Theaterpremiere in Bochum: Ohne Worte keine Liebe

Armin Rohde glänzt als Cyrano de Bergerac in Katharina Thalbachs Bochumer Inszenierung.

Bochum. Das Stück ist ein Schmachtfetzen. Und eine Retroshow dazu. Mit Edmond Rostands „Cyrano de Bergerac“ kann das Theater zeigen, was es sich sonst nicht gestattet: ausgedehnte Fechtszenen und pathetische Liebesschwüre. Diese diktiert der langnasige dichtende Titelheld dem hirnlosen Beau Neuvillette, damit der bei der schönen Roxane Eindruck machen kann.

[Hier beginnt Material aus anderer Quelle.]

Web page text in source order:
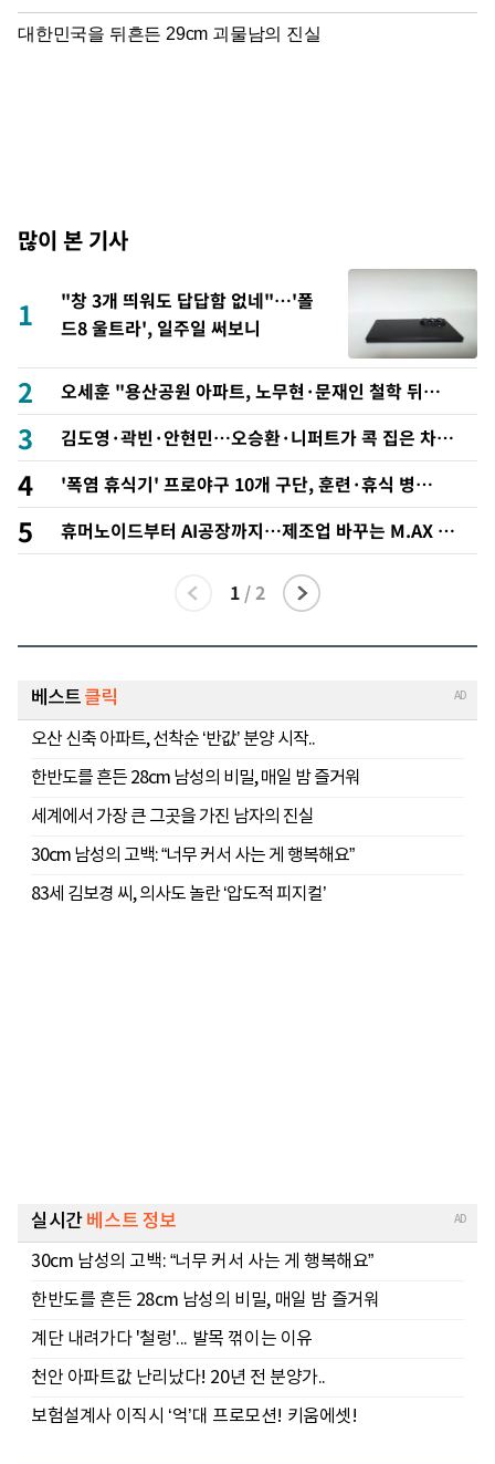
많이 본 기사
1
"창 3개 띄워도 답답함 없네"…'폴
드8 울트라', 일주일 써보니
2
오세훈 "용산공원 아파트, 노무현·문재인 철학 뒤집
는 것"
3
김도영·곽빈·안현민…오승환·니퍼트가 콕 집은 차기
메이저리거
4
'폭염 휴식기' 프로야구 10개 구단, 훈련·휴식 병
행…"야외 훈련 해도 안전 최우선"
5
휴머노이드부터 AI공장까지…제조업 바꾸는 M.AX 성
과
1 /2
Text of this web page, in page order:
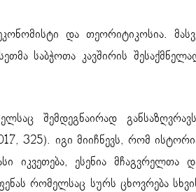
და თეორიტიკოსია.
საბჭოთა კავშირის
შემდეგნაირად
325). იგი მიიჩნევს, რომ
ესენია მჩაგვრელთა
რომელსაც სურს ცხოვრება
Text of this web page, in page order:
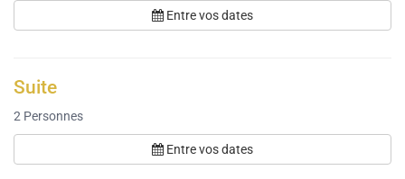
Entre vos dates
Suite
2 Personnes
Entre vos dates

Natürlich ist Cyrano selbst der große Lover, doch er traut sich wegen seines Aussehens nicht — und so ist am Ende alles eitel Entsagung. Natürlich ist die Rolle des Cyrano auch ein Vehikel für einen Star, und der heißt in Bochum Armin Rohde.

Präsentiert er sich zunächst imagegerecht als polterndes Raubein, so malt er den Schmerz über diese soufflierte Liebe wunderbar feinfühlig aus. Berührend, wie er in der Balkonszene dem radebrechenden Neuvillette (Nicola Mastroberardino) die verbalen Liebkosungen zuliefert, dann verkleidet selbst Roxane (Nadja Robiné) anschmachtet und schließlich zusehen muss, wie sie mit dem Gecken ins Bett geht. Wort oder Frau — man weiß nicht, was dieser Cyrano mehr liebt.

Krinolinenröcke, Kniehosen und Stulpenstiefel (Ausstattung: Ezio Toffolutti) sorgen für viel barockes Flair. Und auch sonst lässt es Katharina Thalbachs Inszenierung am Schauspielhaus weder an Sentiment noch Action fehlen.

Die Scherenschnittküche des Meisterkochs Ragueneau (Roland Riebeling) ist ein schöner Einfall wie auch die mehrstufige Siegertreppe mit Punchingbällen für Cyranos Truppe.

Selbstverständlich darf Stings „Roxanne“-Hit nicht fehlen, den Cyrano wild hinbrüllt, um dann mit abgespreizten Fingern Neuvillette als liebestollen HipHoper zu ironisieren. Es wird viel chargiert an diesem Abend, gelegentlich bis zur Groteske . Die Einfälle jagen sich, ein Koch-Rap hier, giggelnde Nonnen dort.

Neuvillette verliert sein Leben in einem Krieg. Erst 14 Jahre später gesteht der sterbende Cyrano seine Liebe endlich der Nonne Roxane. Liebe mag nur ein Wort sein, doch ohne Worte wäre sie nichts. Die leisen Töne fehlen der Inszenierung zwar, dafür bietet sie an Schauwerten alles, was man erwarten darf.